Welcome to LifeBox
- LifeBox Overview
- Application Architecture & Technologies Used
- Frontend Overview
- Backend Overview
- Deployment
- Moving Forward
LifeBox is a social media website meant for exploring and sharing ideas about Conway's Game of Life. The Game of Life is a set of rules applied to a grid of cells, populated or unpopulated. Although the rules are simple and deterministic, the grids behavior over iterations of the rules is fundementally unpredictable. For this reason Conway's Game of Life is a classic visual representation of a complex system.
Complexity and Chaos Theory are concepts I wasn't exposed to until college, but, the philosophical implications of complexity and emergence in systems, would have been inspirational to me in my adolesence. LifeBox was inspired as a way to give k-12 educators a way to get kids talking about the weirdness of mathematics with a simple and playful tool.
Users of LifeBox may create a profile and begin creating and saving to LifeBox initial conditions of a grid. Users can then comment on grids and search the app for grids other users have created. A minimal set of instructions is provided, and in the future more features to gamify the app may be added.
LifeBox was built using react components with hooks and the Canvas API. The application relies on a postgreSQL database served with flask, and manipulated through an SQLAlchemy ORM. User authentication is handled with flask_jwt_extended and bcrypt. This application makes exptensive use of React Portals and the npm package react-draggable.
LifeBox has three main react components, DrawLife, Controls, and RandomLifeBox.
RandomLifeBox was the first component built. It acted as a proof of concept for an implementation of Conway's Game Of Life. The entire game is built and run within a useEffect hook. The game uses a randomly generated initial condition and a grid of fixed dimensions. RandomLifeBox is now primarily used as a background screen for the Login page.
DrawLife runs the user interface. It renders initially as a grid with a hud for controling properties of the instance of GOL. Users may control the grid dimensions, the rate of board generation, and have the option to randomly populate the grid, or reload an initial grid condition when a saved grid is currently loaded.
The Game of life relies on a nested loops to iterate over each cell in the current grid (stored in DrawLifes state) and create a new grid according to the rules of GOL. The new grid is then saved to state and rendered as a new instance via the canvas API. This process is started and stopped by a system of useEffect hooks which are chained together by dependencies built into DrawLife and Controls state, this is mainly to overcome the trouble of having an initial instance of a canvas and grid in state. The canvas has built in event listeners on each cell, allowing users to create their own iterations of the grid.
The Controls component acts a a navbar. It incorperates the main functions a search function which queries the database by grid name searching for saved grids. When selected the grid is rendered and the DrawLife component enables a load button rather than the randomization button. Users also have access to the ability to save their current grid to the database. When a grid has been loaded users also have access to a comments modal associated with each grid, where they can submit new comments to the database.
The database for LifeBox is very simple and is well illustrated by the diagram above. However the grids table is notable for its grid_json attribute. The database stores grids and grid information in a json object set in state and then commited to the database. The json objects properties are not strictly maintained.

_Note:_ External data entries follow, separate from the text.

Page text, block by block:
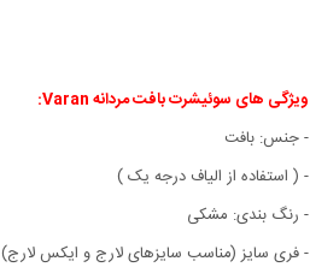
ویژگی های سوئیشرت بافت مردانه Varan:
- جنس: بافت
- ( استفاده از الیاف درجه یک )
- رنگ بندی: مشکی
- فری سایز (مناسب سایزهای لارج و ایکس لارج)

const [loadGrid, setLoadGrid] = useState({ "name": undefined, "grid": null, "saved": false })
setLoadGrid(
{
"name": grid.name,
"owner": grid.user_id,
"grid_id": grid.id,
"grid": grid.grid_json.grid,
"saved": true
}
)
The above code serves to illustrate the way json is used to to store the nested array representing a grid initial condition, and other information pertinent to displaying a grid. The loadGrid state variable is used to represent a saved grid thats been selected for editing.
This application has been deployed to Heroku using a docker file. Further the application's database can be seeded with some initial users, comments, and grids, via running a file called database.py. To run the application locally one must create an instance of the database in postgreSQL with the name lifebox_db and owner postgreSQL user lifebox. The docker file takes care of initializing a database for you upon deployment.
To start the application locally, create the database in postgreSQL as described above. Open the backend and run the command pipenv shell, then flask run. Then enter the client directory and run react with npm start.
LifeBox become ineffeciant when the user selects large grids. This is because the algorithm to generate a grid has a polynomial time complexity due to a bunch of nested for loops. Recently I've been exploring changing the algorithm to use an array storing only grid coordinates of live cells. This method would vastly improve the generation algorithms efficiancy, but will require significant rewriting of the applications component states.
Finally the intention of the Application is education, so, in the future I may implement a walkthrough on introduction. Moderator privileges for educators (to monitor chats on grids), and maybe a gamified system of badges for discovery or creation of knows conway configurations like gliders and various spaceships.